UPMC tackles drug nonadherence, achieving massive clinical and financial ROI

The problem of non-adherence to drug therapy is well documented. In U.S.A. Nearly 30% of all prescriptions are never filled at a pharmacy, and an estimated 18 million people cannot afford drugs.


Studies have shown that prescriptions with a copay of $50 or more are nearly four times more likely to be abandoned than prescriptions with lower out-of-pocket costs.

Furthermore, nearly 16% of readmissions were due to drug-related concerns, with nearly 40% of them potentially preventable.

UPMC is looking for innovative strategies to address issues related to both medication adherence and readmission, while leveraging the clinical strengths of pharmacies and streamlining operations.

“Patient-centric care revolves around solutions that are easy to use and make connections easy for them,” said Rebecca Taylor, PharmD, senior director of pharmacy at UPMC. “We wanted something simple and accessible to most people.

“It’s been estimated that more than 90% of the population has access to a phone for text messaging, so we knew that using that route could be a potential solution,” she added.


UPMC Enterprises built a suite of technology and deployed it on the UPMC Health System. It is a pharmacy patient management platform that helps identify and prioritize patients at risk of non-adherence.

From there, an AI-driven virtual assistant will contact the patient via SMS to engage them throughout the medication journey (before initial medication collection, between refills, assistance with refills, and more). that too). Recently, health IT provider To Health purchased pharmaceutical technology developed by UPMC.

“UPMC pharmaceutical experts gave their clinical insights into what makes the product a success, and the engineers at UPMC Pharmaceuticals worked to bring this solution to life.”

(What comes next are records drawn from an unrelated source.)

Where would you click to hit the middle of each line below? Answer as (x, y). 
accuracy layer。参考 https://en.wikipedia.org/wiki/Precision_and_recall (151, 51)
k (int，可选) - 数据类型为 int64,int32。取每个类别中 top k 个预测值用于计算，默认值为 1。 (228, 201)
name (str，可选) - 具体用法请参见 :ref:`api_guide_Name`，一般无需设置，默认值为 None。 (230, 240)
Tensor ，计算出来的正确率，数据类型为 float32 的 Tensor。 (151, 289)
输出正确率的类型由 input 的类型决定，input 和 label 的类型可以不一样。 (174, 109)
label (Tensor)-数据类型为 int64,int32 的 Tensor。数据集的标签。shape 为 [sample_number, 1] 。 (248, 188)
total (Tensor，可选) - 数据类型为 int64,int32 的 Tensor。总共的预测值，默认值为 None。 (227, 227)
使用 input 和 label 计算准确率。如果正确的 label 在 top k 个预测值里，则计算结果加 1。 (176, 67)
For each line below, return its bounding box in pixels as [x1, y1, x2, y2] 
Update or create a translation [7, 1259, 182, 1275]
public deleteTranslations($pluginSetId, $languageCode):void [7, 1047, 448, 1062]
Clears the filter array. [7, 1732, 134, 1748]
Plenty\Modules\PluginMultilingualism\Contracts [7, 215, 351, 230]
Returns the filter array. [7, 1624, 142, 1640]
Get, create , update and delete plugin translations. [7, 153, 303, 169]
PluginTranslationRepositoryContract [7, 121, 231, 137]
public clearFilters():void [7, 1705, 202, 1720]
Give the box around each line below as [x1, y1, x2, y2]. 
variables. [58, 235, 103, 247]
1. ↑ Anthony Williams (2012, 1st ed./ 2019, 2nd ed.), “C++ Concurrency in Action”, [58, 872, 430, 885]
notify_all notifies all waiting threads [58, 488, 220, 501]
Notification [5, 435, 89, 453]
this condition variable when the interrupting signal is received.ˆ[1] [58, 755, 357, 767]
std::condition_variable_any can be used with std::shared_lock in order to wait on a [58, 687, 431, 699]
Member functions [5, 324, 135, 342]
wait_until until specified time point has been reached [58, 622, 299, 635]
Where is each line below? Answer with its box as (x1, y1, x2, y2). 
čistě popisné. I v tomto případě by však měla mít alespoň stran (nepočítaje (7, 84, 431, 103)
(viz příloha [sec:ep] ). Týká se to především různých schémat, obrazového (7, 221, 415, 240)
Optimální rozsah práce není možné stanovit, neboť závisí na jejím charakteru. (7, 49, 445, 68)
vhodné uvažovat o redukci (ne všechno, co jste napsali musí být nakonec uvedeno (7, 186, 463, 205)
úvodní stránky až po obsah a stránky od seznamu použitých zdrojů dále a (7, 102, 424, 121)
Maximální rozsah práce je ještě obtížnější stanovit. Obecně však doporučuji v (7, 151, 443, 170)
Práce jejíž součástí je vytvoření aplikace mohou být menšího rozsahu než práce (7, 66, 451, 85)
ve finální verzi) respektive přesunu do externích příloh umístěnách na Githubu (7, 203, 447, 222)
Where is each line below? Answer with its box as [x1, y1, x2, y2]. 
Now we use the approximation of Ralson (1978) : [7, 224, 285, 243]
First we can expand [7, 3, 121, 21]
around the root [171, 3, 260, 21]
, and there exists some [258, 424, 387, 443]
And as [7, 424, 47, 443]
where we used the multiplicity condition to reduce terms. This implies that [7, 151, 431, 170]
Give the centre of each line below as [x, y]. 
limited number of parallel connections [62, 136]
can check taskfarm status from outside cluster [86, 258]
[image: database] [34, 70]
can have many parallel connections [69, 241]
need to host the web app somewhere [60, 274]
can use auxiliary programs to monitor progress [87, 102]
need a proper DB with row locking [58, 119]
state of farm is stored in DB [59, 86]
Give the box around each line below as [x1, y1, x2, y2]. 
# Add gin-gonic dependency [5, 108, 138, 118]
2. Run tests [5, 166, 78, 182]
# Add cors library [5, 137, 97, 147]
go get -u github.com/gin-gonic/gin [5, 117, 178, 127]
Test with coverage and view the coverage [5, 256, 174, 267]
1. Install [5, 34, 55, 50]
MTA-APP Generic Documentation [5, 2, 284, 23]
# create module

Kathryn Heffernan, UPMC Enterprise

“UPMC Retail Pharmacy Network partnered with UPMC Enterprises, the innovation and commercialization arm of UPMC, to find support services,” said Kathryn Heffernan, director of product management for UPMC Enterprises. technology to solve some of these problems.

She continued: “The teams collaborated to understand more about the problem, the competitive landscape, and the potential value of a solution before making the decision to build a minimum viable product of the management platform. pharmacy and chatbot respectively for the pilot”. “UPMC pharmaceutical experts gave their clinical insights into what makes the product a success, and the engineers at UPMC Pharmaceuticals worked to bring this solution to life.”


Teams start small, collaborating with select clinics and hospitals to demonstrate value and ensure smooth integration with existing processes and workflows.

“The product was initially used to support inpatient medication at our flagship hospital, UPMC Presbyterian, and was quickly expanded to other locations after being well received, ‘ Heffernan recalled. “The leadership of UPMC Pharmacy and UPMC Enterprises then explored expansion into strategic use cases and additional populations, including staff and select clinics.

“The platform is built as an independent entity,” she continued. “It leverages patient data after signing up for the service. With this data, the platform creates and schedules automated follow-ups from the virtual assistant chatbot.”

Patients receive automated SMS messages or calls to assess compliance and satisfaction, and identify other barriers to obtaining prescriptions or using them correctly. When an issue is discovered based on patient feedback or there is a problem reaching the patient, a member of the pharmacy support team including the pharmacist and pharmacy technician will intervene to resolve the issue. current topic.


The technology-enabled platform has proven significant value at UPMC.

“We saw effects in clinical outcomes, medication adherence, patient satisfaction, and staff effectiveness,” Heffernan reports. “Notably, we’ve seen a two-fold increase in on-time refill rates and an average of 80% of patients reporting satisfaction with the program.

“The future is bright for these technologies to interact with patients their way.”

Rebecca Taylor, PharmD, UPMC

“We are particularly proud of the impact this service has had on re-enrollment,” she added. A retrospective study of over 30,000 patients found that those who interacted with chatbots and services were 32% less likely to be hospitalized again after 7 days and 16 days less likely to be hospitalized again. %.”


Heffernan advises service delivery organizations to start with a small population or vendor site to demonstrate the model and ensure the technology delivers the results one wants while at the same time being relevant to the needs of the customer. existing workflow.

“From there, building relationships with leading suppliers and continuously assessing business value can help inform expanded channels,” she continued.

Keep it simple and accessible, advises Taylor.

“The future is bright for these technologies to interact with patients their way,” she concludes. “I’ve seen success embedding technology with EHRs in other organizations – so I always encourage keeping it as simple as possible for patients and their caregivers.”